Trotz seiner Insolvenz ist der Windkraftanbieter Prokon eine attraktive Kaufgelegenheit – auch für einen als Atomkonzern verschrienen Anbieter wie die EnBW, kommentiert der StZ-Wirtschaftschef Michael Heller.

Stuttgart - Der Fall Prokon ist ein Beispiel dafür, dass ein Unternehmen mit seiner Insolvenz keineswegs den Beleg dafür geliefert hat, dass es in der Marktwirtschaft nicht überleben kann. Der Verein „Freunde von Prokon“ hat jetzt mitgeteilt, dass das Kaufinteresse von Unternehmen wie EnBW und Capital Stage für die Werthaltigkeit des Windkraftunternehmens spricht. Das ist durchaus richtig. Prokon betreibt Anlagen, die Strom produzieren, der wiederum verkauft werden kann. Prokon ist letztlich nicht an seinem wirtschaftlichen, sondern an seinem finanziellen Konzept gescheitert. Die Mittelbeschaffung über die Ausgabe von Genussscheinen hat manche Beobachter an Schneeballsysteme erinnert, war zumindest aber nicht nachhaltig.

 

Dieser Konstruktionsfehler lässt sich nun beheben – entweder durch den Verkauf oder durch die Umwandlung in eine Genossenschaft. Der Wille vieler Genussscheininhaber, ihre Papiere in Genossenschaftsanteile umzuwandeln, ist nicht zu unterschätzen. Diese Anleger stehen zwar in dem Verdacht, nur wegen der hohen Zinsen Prokon-Genussscheine gezeichnet zu haben, aber nicht wenigen ging es auch darum, Geld in eine wirtschaftlich und ökologisch sinnvolle Aktivität zu stecken. Ob Prokon aber alleine mit diesen Anlegern im Rücken erhalten werden kann, ist fraglich, denn durch die Umwandlung alleine kommt noch kein Geld in die Kasse. Wie aber will Prokon die weitere Entwicklung finanzieren?

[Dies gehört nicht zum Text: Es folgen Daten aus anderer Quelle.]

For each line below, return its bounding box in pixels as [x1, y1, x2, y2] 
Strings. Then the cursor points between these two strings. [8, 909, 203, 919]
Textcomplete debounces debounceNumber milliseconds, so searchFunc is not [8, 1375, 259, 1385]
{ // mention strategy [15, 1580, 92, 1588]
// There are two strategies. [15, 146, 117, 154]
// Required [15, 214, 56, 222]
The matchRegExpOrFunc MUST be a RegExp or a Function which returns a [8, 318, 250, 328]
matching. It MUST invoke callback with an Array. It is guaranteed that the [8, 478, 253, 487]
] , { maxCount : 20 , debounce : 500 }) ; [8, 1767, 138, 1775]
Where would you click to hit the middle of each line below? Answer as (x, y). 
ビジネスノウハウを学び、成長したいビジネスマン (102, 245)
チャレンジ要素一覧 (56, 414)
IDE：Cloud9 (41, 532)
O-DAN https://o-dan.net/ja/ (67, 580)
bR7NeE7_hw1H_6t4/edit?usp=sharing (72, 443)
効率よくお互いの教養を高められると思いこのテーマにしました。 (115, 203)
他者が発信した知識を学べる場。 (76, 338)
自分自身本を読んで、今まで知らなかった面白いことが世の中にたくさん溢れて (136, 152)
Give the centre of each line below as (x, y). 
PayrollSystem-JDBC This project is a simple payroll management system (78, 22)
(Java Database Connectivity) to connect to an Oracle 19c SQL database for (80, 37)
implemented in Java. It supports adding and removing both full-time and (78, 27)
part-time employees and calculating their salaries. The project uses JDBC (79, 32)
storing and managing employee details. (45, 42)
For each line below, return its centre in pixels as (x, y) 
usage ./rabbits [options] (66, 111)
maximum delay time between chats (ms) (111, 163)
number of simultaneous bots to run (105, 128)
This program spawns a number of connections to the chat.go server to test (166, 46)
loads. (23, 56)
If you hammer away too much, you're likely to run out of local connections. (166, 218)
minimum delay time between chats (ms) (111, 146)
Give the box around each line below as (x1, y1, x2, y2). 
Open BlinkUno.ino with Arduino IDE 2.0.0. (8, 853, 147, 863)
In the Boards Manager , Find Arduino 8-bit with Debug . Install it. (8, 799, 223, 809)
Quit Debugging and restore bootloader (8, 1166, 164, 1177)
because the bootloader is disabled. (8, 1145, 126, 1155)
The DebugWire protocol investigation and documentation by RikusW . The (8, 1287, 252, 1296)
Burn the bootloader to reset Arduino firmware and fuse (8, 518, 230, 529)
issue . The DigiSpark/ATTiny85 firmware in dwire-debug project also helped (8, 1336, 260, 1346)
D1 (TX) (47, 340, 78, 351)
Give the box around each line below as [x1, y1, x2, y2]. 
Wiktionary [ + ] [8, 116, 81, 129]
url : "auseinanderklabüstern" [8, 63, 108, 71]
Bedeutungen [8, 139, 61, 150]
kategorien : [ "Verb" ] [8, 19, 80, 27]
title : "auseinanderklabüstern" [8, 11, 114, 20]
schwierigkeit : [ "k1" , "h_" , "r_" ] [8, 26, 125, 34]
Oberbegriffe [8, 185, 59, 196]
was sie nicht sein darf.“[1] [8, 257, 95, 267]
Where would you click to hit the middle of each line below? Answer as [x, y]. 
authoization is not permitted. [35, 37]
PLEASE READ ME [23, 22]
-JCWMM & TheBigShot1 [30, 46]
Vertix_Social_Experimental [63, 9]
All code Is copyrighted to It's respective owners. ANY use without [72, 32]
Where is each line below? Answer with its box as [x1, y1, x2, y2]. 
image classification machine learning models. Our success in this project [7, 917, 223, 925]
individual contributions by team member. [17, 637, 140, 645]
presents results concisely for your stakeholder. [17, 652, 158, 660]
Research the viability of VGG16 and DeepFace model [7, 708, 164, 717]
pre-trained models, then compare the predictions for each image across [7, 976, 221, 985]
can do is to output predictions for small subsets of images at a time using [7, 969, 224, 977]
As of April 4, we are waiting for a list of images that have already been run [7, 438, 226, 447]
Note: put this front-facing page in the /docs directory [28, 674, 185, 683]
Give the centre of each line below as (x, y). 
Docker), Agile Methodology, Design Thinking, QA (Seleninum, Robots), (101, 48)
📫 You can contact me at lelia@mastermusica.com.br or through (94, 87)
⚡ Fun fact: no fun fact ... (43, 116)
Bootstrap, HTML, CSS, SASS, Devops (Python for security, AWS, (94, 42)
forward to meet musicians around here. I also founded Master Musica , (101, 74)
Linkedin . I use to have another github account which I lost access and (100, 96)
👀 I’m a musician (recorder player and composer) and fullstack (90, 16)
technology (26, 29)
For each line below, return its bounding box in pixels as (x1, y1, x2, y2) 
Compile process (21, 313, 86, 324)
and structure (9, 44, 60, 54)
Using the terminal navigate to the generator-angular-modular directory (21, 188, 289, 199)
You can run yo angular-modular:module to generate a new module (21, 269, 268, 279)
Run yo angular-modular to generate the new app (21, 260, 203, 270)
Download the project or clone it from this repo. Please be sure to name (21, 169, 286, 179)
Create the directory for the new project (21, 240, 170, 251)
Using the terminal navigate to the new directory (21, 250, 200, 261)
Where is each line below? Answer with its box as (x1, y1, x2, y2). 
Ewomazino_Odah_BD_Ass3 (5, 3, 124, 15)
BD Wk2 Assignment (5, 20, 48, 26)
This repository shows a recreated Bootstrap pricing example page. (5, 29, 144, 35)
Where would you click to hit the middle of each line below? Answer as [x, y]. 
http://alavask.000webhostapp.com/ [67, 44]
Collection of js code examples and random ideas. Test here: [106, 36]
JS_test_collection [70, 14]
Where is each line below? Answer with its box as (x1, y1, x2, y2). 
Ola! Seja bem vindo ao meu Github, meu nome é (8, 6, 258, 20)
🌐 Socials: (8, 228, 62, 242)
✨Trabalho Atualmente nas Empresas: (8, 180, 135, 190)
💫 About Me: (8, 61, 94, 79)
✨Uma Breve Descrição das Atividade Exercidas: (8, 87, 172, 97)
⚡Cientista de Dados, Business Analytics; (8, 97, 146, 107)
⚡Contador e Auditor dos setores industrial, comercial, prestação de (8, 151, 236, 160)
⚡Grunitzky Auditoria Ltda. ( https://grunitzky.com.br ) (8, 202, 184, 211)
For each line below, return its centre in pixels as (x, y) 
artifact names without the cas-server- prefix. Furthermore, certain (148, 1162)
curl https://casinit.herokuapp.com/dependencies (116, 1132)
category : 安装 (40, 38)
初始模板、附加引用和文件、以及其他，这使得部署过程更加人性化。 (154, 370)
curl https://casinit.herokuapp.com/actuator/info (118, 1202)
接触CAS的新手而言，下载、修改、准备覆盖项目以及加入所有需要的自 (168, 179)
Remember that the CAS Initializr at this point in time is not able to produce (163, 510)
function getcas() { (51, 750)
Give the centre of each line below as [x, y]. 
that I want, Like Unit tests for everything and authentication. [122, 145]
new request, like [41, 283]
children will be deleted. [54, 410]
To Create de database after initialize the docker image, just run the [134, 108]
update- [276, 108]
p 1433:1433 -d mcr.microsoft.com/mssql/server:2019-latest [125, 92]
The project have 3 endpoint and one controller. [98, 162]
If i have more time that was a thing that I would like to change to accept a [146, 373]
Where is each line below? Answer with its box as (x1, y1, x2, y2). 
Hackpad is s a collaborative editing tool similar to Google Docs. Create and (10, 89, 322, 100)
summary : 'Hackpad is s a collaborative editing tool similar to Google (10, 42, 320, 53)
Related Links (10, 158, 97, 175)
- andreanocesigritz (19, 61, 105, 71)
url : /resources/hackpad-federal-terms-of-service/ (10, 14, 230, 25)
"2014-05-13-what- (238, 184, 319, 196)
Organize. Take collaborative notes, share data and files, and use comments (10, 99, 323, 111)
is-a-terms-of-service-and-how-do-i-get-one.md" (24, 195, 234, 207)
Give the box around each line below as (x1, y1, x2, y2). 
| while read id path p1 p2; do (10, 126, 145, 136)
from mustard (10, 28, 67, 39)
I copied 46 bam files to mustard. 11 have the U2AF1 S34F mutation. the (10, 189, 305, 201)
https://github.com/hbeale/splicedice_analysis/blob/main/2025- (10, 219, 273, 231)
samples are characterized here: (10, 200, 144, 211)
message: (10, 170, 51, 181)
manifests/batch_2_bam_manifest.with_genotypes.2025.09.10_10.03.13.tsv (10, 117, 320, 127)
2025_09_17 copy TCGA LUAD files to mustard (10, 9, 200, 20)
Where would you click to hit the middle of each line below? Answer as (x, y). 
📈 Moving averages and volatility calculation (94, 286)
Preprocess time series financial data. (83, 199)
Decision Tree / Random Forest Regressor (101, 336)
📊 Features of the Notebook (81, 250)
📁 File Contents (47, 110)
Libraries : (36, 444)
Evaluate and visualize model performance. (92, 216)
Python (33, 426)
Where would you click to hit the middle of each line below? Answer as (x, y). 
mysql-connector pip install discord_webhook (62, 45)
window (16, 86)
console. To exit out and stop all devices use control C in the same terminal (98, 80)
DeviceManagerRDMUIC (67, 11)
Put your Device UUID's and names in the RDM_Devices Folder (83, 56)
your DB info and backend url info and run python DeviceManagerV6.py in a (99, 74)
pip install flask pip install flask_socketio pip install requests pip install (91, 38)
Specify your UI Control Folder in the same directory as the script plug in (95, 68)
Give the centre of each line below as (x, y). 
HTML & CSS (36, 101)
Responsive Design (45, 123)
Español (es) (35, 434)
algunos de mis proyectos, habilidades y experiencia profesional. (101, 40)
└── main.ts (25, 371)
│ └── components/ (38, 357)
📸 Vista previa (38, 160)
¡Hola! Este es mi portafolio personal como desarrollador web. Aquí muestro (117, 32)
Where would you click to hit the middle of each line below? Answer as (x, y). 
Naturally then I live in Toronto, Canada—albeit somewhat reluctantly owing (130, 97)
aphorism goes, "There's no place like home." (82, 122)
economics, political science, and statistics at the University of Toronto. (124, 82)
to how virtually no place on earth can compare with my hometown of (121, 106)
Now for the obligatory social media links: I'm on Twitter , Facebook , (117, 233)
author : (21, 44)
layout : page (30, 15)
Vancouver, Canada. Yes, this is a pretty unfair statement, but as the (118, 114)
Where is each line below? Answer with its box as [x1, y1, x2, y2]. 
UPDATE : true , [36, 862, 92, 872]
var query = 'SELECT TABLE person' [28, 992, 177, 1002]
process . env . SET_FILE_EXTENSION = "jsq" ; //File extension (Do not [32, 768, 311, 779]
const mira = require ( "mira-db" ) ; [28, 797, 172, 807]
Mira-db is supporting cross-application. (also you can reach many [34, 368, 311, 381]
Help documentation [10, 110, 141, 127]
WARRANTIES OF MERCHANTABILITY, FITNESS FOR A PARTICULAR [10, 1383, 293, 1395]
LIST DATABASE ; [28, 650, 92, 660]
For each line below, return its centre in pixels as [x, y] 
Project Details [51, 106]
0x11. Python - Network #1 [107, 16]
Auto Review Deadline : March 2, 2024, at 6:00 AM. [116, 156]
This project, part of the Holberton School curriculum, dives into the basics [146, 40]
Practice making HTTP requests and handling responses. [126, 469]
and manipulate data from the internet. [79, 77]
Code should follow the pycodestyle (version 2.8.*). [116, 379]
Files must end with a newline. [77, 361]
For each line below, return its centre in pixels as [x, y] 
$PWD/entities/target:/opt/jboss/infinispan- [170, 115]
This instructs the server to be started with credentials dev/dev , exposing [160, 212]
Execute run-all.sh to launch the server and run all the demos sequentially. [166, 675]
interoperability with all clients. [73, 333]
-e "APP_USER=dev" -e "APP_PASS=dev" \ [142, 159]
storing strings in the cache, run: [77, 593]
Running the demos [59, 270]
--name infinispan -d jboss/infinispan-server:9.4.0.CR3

Da bietet ein etablierter Stromkonzern wie die EnBW schon mehr Sicherheit. Dass ausgerechnet ein als Atomkonzern verschriener Anbieter in Itzehoe zum Zug kommen könnte, mag manche Ökostromanhänger irritieren. In Wahrheit zeigt der Schritt, dass die EnBW die Energiewende ernst nimmt und bereit ist, sich zu wandeln. Das ist erfreulich. Allerdings: auch wenn Prokon sehr attraktiv erscheint, so ist doch Übereifer fehl am Platz. Die Übernahme eines Unternehmens aus der Insolvenz heraus ist mit Risiken verbunden, die ins Kalkül zu ziehen sind.